Messier cases, with parameters and thus increasingly large coefficients,
take longer. For example,
integrate(taylor(sin(exp(x+a)-b),x,0,100),x)$
takes about 8 seconds -- for *100* terms. But still not an enormous amount
of time and space.
-s
On Sun, May 12, 2013 at 1:14 AM, Dennis J. Darland <
student at dennisdarland.com> wrote:
> **
>
> There is a big difference between 1 and 10 terms.
>
> I typically use 30 using automatic numeric differentiation.
>
> Check the sode link below.
>
>
>
> -
>
> Dennis J. Darland
>
> student at dennisdarland.com
>
> http://dennisdarland.com/
>
> http://dennisdarland.com/philosophy/
>
> http://sode.sourceforge.net/
>
>
>
> On Saturday, May 11, 2013 03:09:47 PM you wrote:
>
> Your integral should return instantaneously.

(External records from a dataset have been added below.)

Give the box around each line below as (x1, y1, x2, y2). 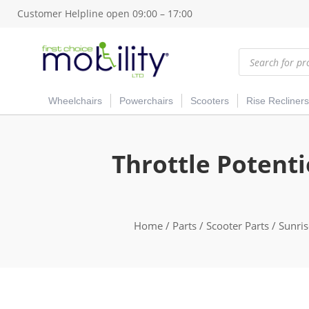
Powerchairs (119, 95, 173, 107)
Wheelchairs (48, 95, 102, 107)
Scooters (190, 95, 229, 107)
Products (238, 46, 279, 59)
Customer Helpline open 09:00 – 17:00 (17, 7, 192, 20)
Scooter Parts (206, 219, 269, 233)
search (238, 55, 270, 68)
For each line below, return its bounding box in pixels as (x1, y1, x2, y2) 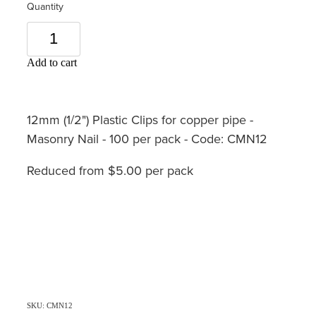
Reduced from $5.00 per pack (27, 161, 193, 179)
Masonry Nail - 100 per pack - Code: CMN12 (27, 129, 267, 147)
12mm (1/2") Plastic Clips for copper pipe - (27, 110, 253, 128)
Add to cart (27, 56, 77, 68)
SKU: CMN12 (27, 300, 73, 310)
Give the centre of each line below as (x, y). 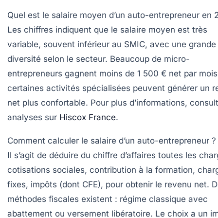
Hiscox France (88, 118)
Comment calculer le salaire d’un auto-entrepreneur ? (112, 141)
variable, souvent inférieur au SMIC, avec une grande (112, 45)
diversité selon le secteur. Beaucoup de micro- (99, 59)
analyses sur (33, 118)
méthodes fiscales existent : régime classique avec (108, 199)
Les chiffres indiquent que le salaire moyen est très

I don't know why an earlier
> correspondent claimed that this would take a long time and lots of memory.
>
>
> The fact that Maxima runs forever on this simply indicates that there is a
> bug. (Sorry!)
>
>
> Here's a little more detail:
>
>
> The correct answer is very simple. taylor(f(x),x,a,1) returns
>
>
> f(a)+('at('diff(f(x),x,1),x = a))*(x-a)
>
>
> f(a) is clearly independent of x, so integrate(f(a),x) =>x*f(a).
>
>
> 'at('diff(f(x),x,1),x = a) is also independent of x -- x in this
> expression is a dummy variable, so this expression means the same thing
> as 'at('diff(f(y),y,1),y = a). So integrate('at('diff(f(x),x,1),x = a)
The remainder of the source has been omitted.